A pang of concern for her occupied my mind for a fraction of a second and I almost persuaded myself to pull over and take off the helmet with an “Aha!” at her, hoping that she wouldn’t arrest me or kick the crap out of me or both. I didn’t want her to smash herself up; I just wanted to beat her in a chase.

Well, pulling over and letting her catch you isn’t exactly beating her! I thought. Onwards!

I knew that I was going left when I hit St. Mary’s Road and then right onto Haddington Lane. I also knew that I had to make time on my pursuer any way I could. At the end of Pembroke Gardens it was via a combination of late breaking, way too late to stop me in time and then slamming on the brakes full force.

As the bike was skidding onto St. Mary’s Road, I released the front brake and flung the machine hard to the left clutching and banging down two gears as I did. The front wheel accepted this but the back one, still under braking forces, stepped out to the right. I could feel the suspension compressing to the limit as the machine tried to high side me but it held, although the saddle gave me a bang in the nuts as a protest to what I was doing to the bike.

The net result was that I made a 90 degree left turn much, much faster than normal. If there had been a car heading towards Baggot Street I would have bashed sideways into the passenger side of it, but St. Mary’s Road is a quiet one and I got away with it. I was also in the correct gear for the speed I was now moving at and the machine responded instantly when I wrenched open the throttle.

“Let’s see you do that on yer fuckin’ sanitary towel 1100, bitch,” I said as I flung the XR right onto Haddington Lane.

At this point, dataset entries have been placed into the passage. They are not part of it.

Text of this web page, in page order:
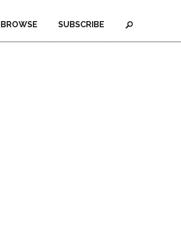
SUBSCRIBE
BROWSE
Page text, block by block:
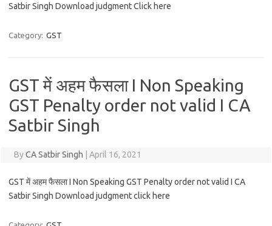
Satbir Singh Download judgment Click here
Category: GST
GST में अहम फैसला I Non Speaking
GST Penalty order not valid I CA
Satbir Singh
ByCA Satbir Singh April 16, 2021
GST में अहम फैसला I Non Speaking GST Penalty order not valid I CA
Satbir Singh Download judgment click here
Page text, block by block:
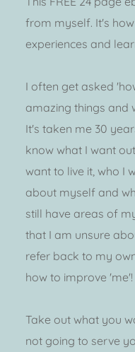
from myself. It's
experiences and
I often get asked
amazing things and
It's taken me 30
know what I want
want to live it, who I
about myself and
still have areas of
that I am unsure
refer back to my
how to improve 'me'!
Take out what you
not going to serve
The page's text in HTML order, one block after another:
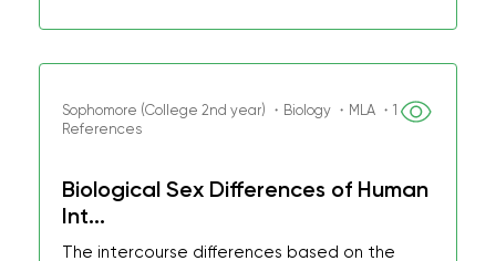
Sophomore (College 2nd year) ・Biology ・MLA ・1
References
Biological Sex Differences of Human
Int...
The intercourse differences based on the
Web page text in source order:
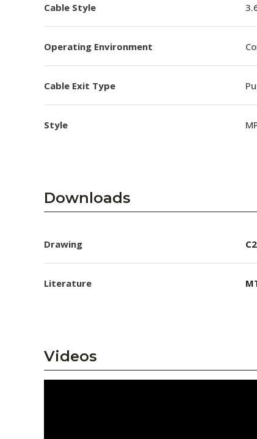
Cable Style
Operating Environment
Cable Exit Type
Style
Downloads
Drawing
Literature
Videos
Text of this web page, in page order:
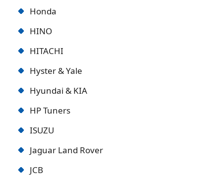
Honda
HINO
HITACHI
Hyster & Yale
Hyundai & KIA
HP Tuners
ISUZU
Jaguar Land Rover
JCB
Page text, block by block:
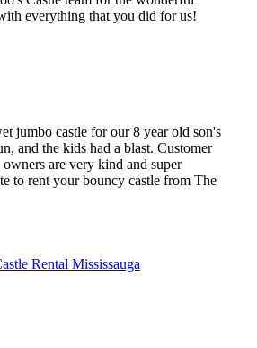
everything that you did for us!
jumbo castle for our 8 year old son's
and the kids had a blast. Customer
are very kind and super
to rent your bouncy castle from The
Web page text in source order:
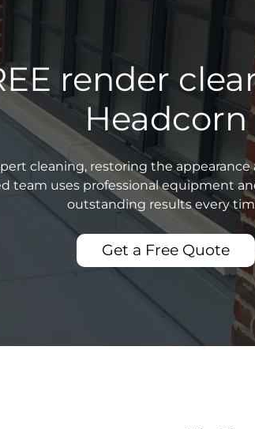
render
Headcorn
cleaning, restoring the
team uses professional equipment
outstanding results every
Get a Free Quote
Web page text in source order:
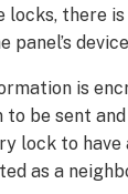
there
panel’s
is
be sent
lock to have
as a
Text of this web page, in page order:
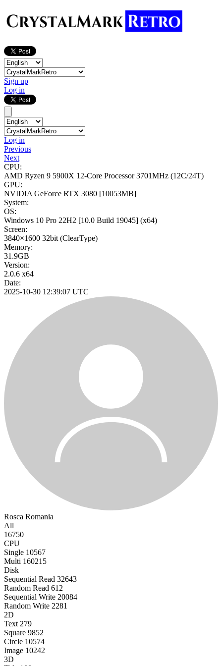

Haddington Road is much bigger and busier than St. Mary’s Road, so I had to keep my options open at that end of Haddington Lane. If there wasn’t any traffic I intended to go right and aim for Percy Lane; if there was traffic I would swing left and bully my way through it heading up towards Baggot Street again. There was traffic but none heading for Baggot Street so I
swung right and bullied my way across the eastbound traffic in time to swing the bike left onto Percy Lane, causing some idiot in a Ford Fiesta to do a baboon impression while beeping and flashing his lights at me.

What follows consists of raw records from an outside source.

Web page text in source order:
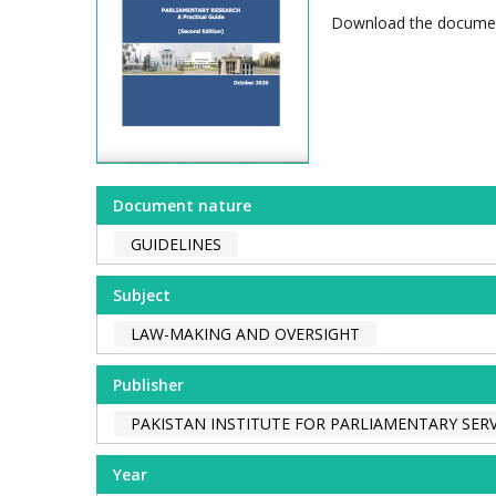
Download the
Document nature
GUIDELINES
Subject
LAW-MAKING AND OVERSIGHT
Publisher
PAKISTAN INSTITUTE FOR PARLIAMENTARY
Year
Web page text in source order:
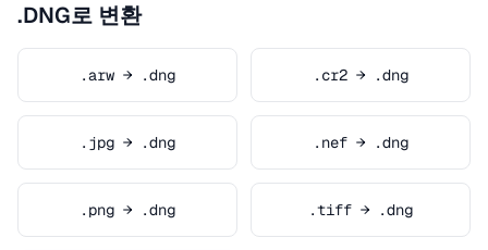
.DNG로 변환
.arw → .dng .cr2 → .dng
.jpg → .dng .nef → .dng
.png → .dng .tiff → .dng
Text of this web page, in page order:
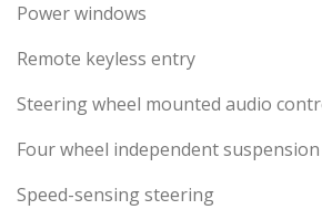
Power windows
Remote keyless entry
Steering wheel mounted audio
Four wheel independent suspension
Speed-sensing steering
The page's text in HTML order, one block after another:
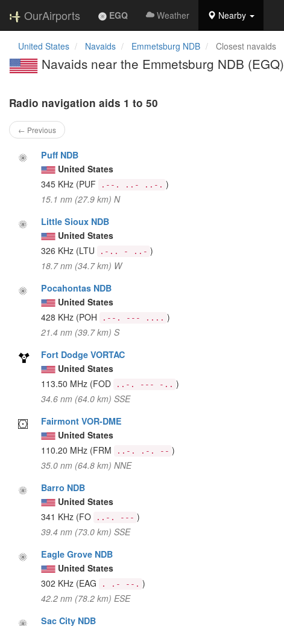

She emerged onto Haddington Road in time to see me turn and the chase continued. The logic of my route developed in such a way so that as well as doubling back on myself in case she was radioing in her movements, I wanted to pass as many places that there were couriers standing by on the off chance that one of them would be in a position to slow her down for me. Therefore, when I came onto Percy Place I turned left and then right over the bridge and past a stand by spot.